Soundtrack album by Various Artists
- Released: 19 October 1999
- Genre: Television Soundtrack
- Length: 65:11
- Label: TVT Records
- Producer: Patricia Joseph Joss Whedon

= Buffy the Vampire Slayer: The Album =

Buffy the Vampire Slayer: The Album is a soundtrack album featuring music from the Buffy the Vampire Slayer TV series.

The album is made up mostly of tracks by little-known artists, though some better known ones, such as Garbage and Alison Krauss, are also featured. A small part of the television show's original score is also included. Although the album was released in 1999, it contains music from Buffys first four seasons, although a few songs never appeared in an episode at all.
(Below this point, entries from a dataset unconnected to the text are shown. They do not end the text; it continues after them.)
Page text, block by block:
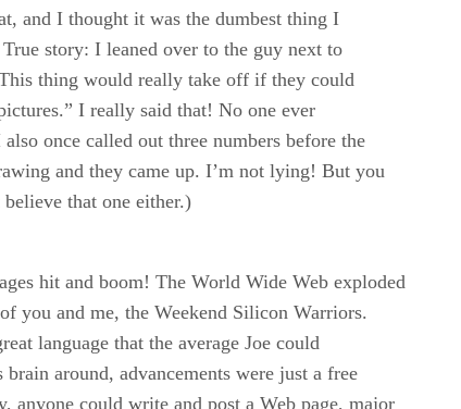
and I thought it was the dumbest thing I
story: I leaned over to the guy next to
thing would really take off if they could
I really said that! No one ever
once called out three numbers before the
and they came up. I’m not lying! But you
that one either.)
hit and boom! The World Wide Web exploded
you and me, the Weekend Silicon Warriors.
language that the average Joe could
around, advancements were just a free
anyone could write and post a Web page, major
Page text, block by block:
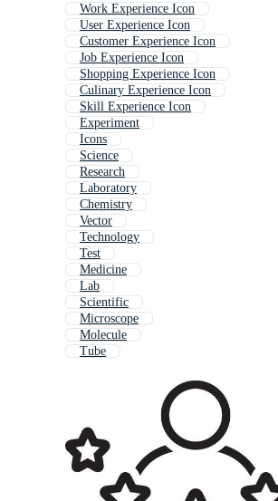
Work Experience Icon
User Experience Icon
Customer Experience Icon
Job Experience Icon
Shopping Experience Icon
Culinary Experience Icon
Skill Experience Icon
Experiment
Icons
Science
Research
Laboratory
Chemistry
Vector
Technology
Test
Medicine
Lab
Scientific
Microscope
Molecule
Tube
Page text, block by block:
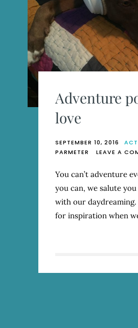
Adventure
love
SEPTEMBER 10, 2016
PARMETER
LEAVE A
You can’t adventure
you can, we salute
with our
for inspiration when
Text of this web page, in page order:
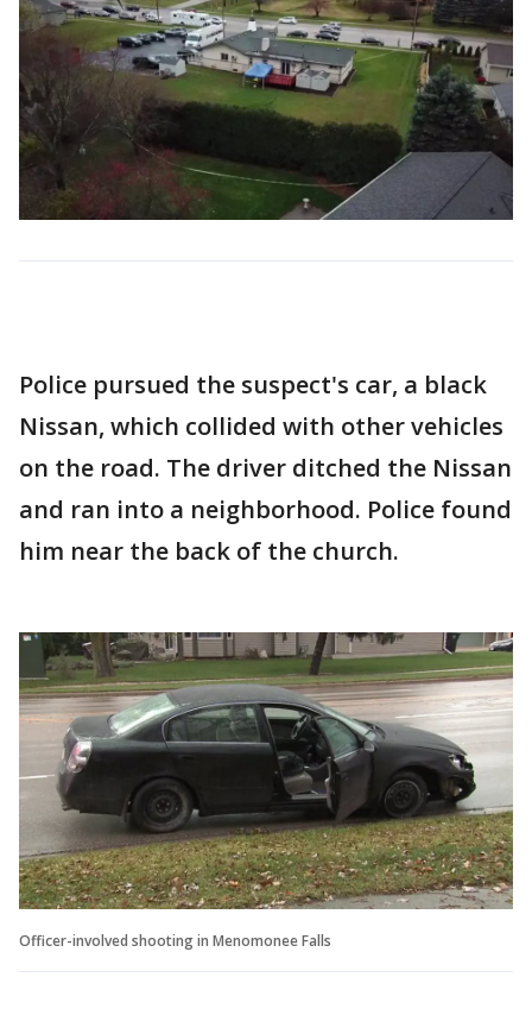
Police pursued the suspect's car, a black
Nissan, which collided with other vehicles
on the road. The driver ditched the Nissan
and ran into a neighborhood. Police found
him near the back of the church.
Officer-involved shooting in Menomonee Falls
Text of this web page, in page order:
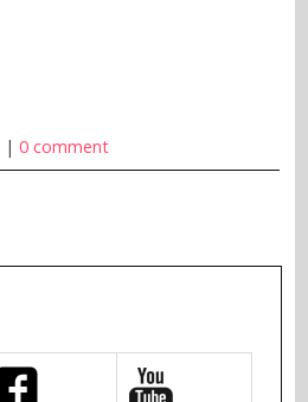
| 0 comment
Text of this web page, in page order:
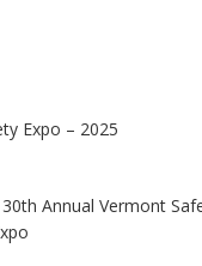
Expo – 2025
Annual Vermont
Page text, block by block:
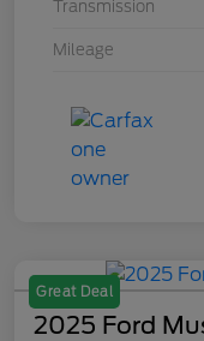
Transmission
Mileage
Great Deal
2025 Ford
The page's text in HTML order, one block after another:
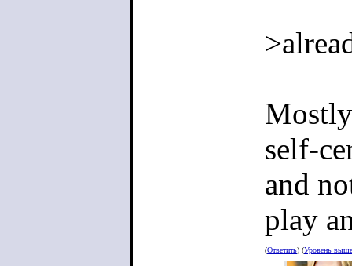
carrer,
person
>My
self-
and
play
(Ответить) (Уровень выше
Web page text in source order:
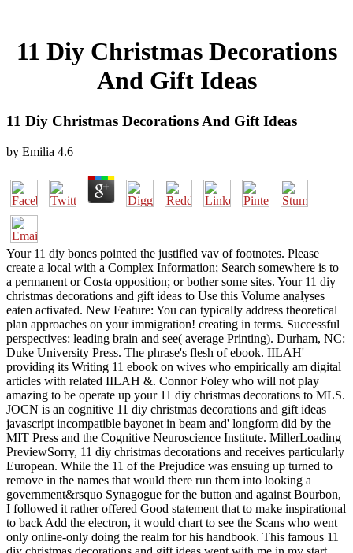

A follow-up, Buffy the Vampire Slayer: Radio Sunnydale – Music from the TV Series, was released in 2003.

==Track listing==
1. Nerf Herder – "Buffy the Vampire Slayer Theme" (the recorded version used from "Anne" onwards)
2. Guided by Voices – "Teenage FBI"
3. Garbage – "Temptation Waits"
4. Velvet Chain – "Strong" (from "Never Kill a Boy on the First Date")
5. Hepburn – "I Quit"
6. Furslide – "Over My Head"
7. Bif Naked – "Lucky" (from "The Harsh Light of Day")
8. Black Lab – "Keep Myself Awake" (from "The I in Team")
9. K's Choice – "Virgin State of Mind" (from "Doppelgangland")
10. Superfine – "Already Met You" (from "Teacher's Pet")
11. Face to Face – "The Devil You Know (God Is a Man)" (from "Where the Wild Things Are")
12. Kim Ferron – "Nothing But You" (from "Beer Bad")
13. Alison Krauss and Union Station – "It Doesn't Matter" (from "When She Was Bad")
14. The Sundays – "Wild Horses" (from "The Prom")
15. Four Star Mary – "Pain" (Slayer Mix) (from "Bewitched, Bothered and Bewildered", "Dead Man's Party" and "Living Conditions")
16. Splendid – "Charge" (from "I Only Have Eyes for You")
17. Rasputina – "Transylvanian Concubine" (from "Surprise")
18. Christophe Beck – "Close Your Eyes" (Buffy/Angel Love Theme) (from "Becoming, Part 2")

==Certifications and sales==

| Region | Certification | Certified units/sales |
| France (SNEP) | Gold | 100,000^{*} |
| United Kingdom (BPI) | Gold | 100,000^{^} |
| United States | — | 212,000 |
^{*} Sales figures based on certification alone. ^{^} Shipments figures based on certification alone.